Despite the use of primaquine for over 60 years, the mode of action of this drug and its class has not been defined and this knowledge gap significantly affects the ability to design safer derivatives. Alternatives to primaquine are urgently required because a genetic deficiency in a specific enzyme (glucose 6 phosphate dehydrogenase, G6PDH) in persons taking this drug can lead to acute toxicity (hemolytic anemia) and death.

G6PDH deficiency is the most common human enzyme defect affecting ~400 million people. This genetic disease confers some innate immunity against malaria and is therefore extensively prevalent in people from malaria endemic regions such as Africa, the Middle East and Southern Asia.
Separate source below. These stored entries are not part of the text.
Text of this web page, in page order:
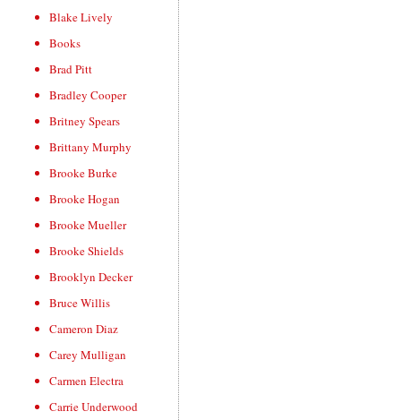
Blake Lively
Books
Brad Pitt
Bradley Cooper
Britney Spears
Brittany Murphy
Brooke Burke
Brooke Hogan
Brooke Mueller
Brooke Shields
Brooklyn Decker
Bruce Willis
Cameron Diaz
Carey Mulligan
Carmen Electra
Carrie Underwood
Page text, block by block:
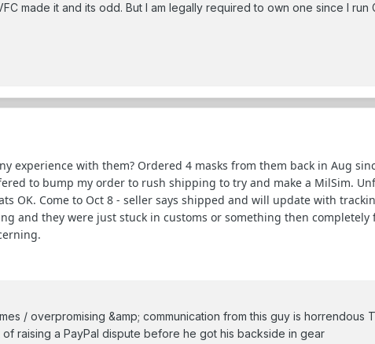
made it and its odd. But I am legally required to own one since I run
experience with them? Ordered 4 masks from them back in Aug
to bump my order to rush shipping to try and make a MilSim.
OK. Come to Oct 8 - seller says shipped and will update with
and they were just stuck in customs or something then
/ overpromising &amp; communication from this guy is horrendous
raising a PayPal dispute before he got his backside in gear
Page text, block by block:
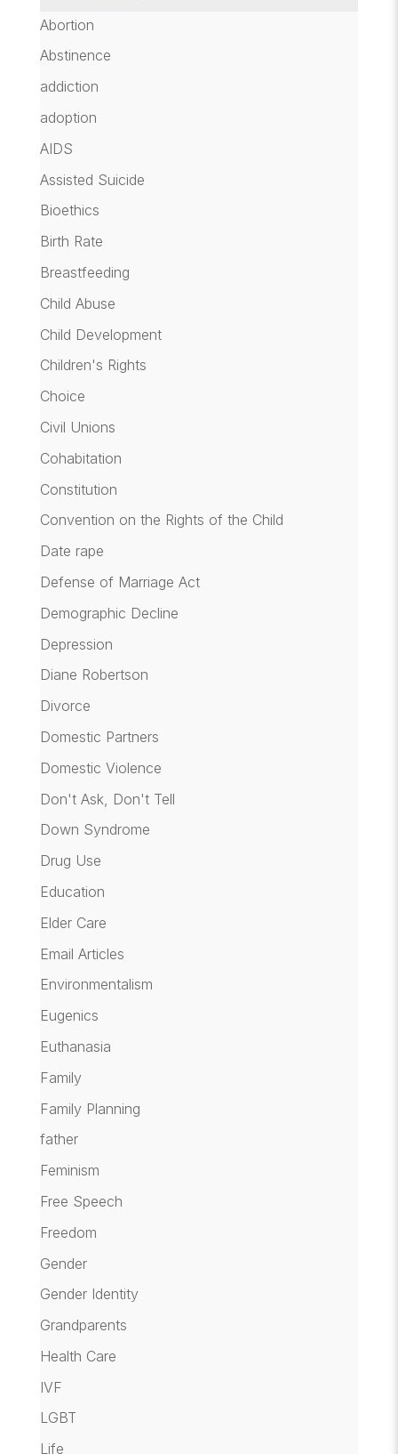
Abortion
Abstinence
addiction
adoption
AIDS
Assisted Suicide
Bioethics
Birth Rate
Breastfeeding
Child Abuse
Child Development
Children's Rights
Choice
Civil Unions
Cohabitation
Constitution
Convention on the Rights of the Child
Date rape
Defense of Marriage Act
Demographic Decline
Depression
Diane Robertson
Divorce
Domestic Partners
Domestic Violence
Don't Ask, Don't Tell
Down Syndrome
Drug Use
Education
Elder Care
Email Articles
Environmentalism
Eugenics
Euthanasia
Family
Family Planning
father
Feminism
Free Speech
Freedom
Gender
Gender Identity
Grandparents
Health Care
IVF
LGBT
Life

Despite concerted control efforts malaria remains a global health issue with an estimated ~216 million cases (2011) and some 0.65 million deaths (2010). The economic cost in Africa alone is estimated at US$12 billion/annum. In 2007, a new agenda was set by the Bill and Melinda Gates Foundation (endorsed by the WHO) with the final goal to eradicate malaria. This step-change in policy has caught the drug community off-guard as for the past 50 years, therapeutic strategies have focused on treating blood stages of malaria, responsible for the clinical symptoms, and the clinically "silent" stages of infection, e.g. the liver stages and sexual stages, have largely been ignored.
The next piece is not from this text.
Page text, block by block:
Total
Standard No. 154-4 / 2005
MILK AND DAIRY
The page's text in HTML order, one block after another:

UK plc fully endorse the WHO objectives, on World malaria Day 2012, the International Development Minister, Stephen O'Brien made the UK's commitment clear: "Tackling malaria is a key priority for the UK Government. Our continued investment in malaria prevention, diagnosis, treatment and research will help to sustain the progress that has been made in fighting this terrible disease, and ensure British aid will help to halve malaria deaths in ten of the worst affected countries by 2015."
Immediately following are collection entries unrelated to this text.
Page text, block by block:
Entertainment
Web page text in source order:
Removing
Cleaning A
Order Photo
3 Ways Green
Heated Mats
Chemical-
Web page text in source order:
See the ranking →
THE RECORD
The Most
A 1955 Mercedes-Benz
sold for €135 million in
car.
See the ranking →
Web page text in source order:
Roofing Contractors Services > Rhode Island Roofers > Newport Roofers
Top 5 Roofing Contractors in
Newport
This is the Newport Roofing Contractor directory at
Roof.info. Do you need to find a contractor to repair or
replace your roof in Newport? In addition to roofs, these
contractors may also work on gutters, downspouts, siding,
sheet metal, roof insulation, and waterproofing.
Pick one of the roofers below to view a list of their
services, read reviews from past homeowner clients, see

A strategy that is often successfully used to generate new drugs is to improve the efficacy or safety of current therapies. For this reason both GSK Pharmaceuticals (whom are currently developing tafenoquine, a primaquine related drug) and the Medicine for Malaria Venture, a public-private partnership focused on delivering new malaria therapies, fully support our proposed project. Furthermore, the Liverpool team has a strong track record in translating basic scientific knowledge towards improved therapeutics. In a previous programme for amodiaquine, we were able to divorce toxicity from antimalarial potency once we understood the mechanisms underpinning both (O'Neill et al., 2003, J Med Chem. 46, 4933) and as a direct result developed (with GSK pharmaceuticals) a candidate drug that entered clinical testing (O'Neill et al., 2009, J Med Chem. 52, 1408).

This example demonstrates our ability as a team to take pharmacological data to better develop drugs. If our hypotheses are proved correct this information will form the foundation for future rational drug re-design strategies aimed at delivering the next generation of safe 8-aminoquinoline-like transmission blocking/radical curative antimalarials.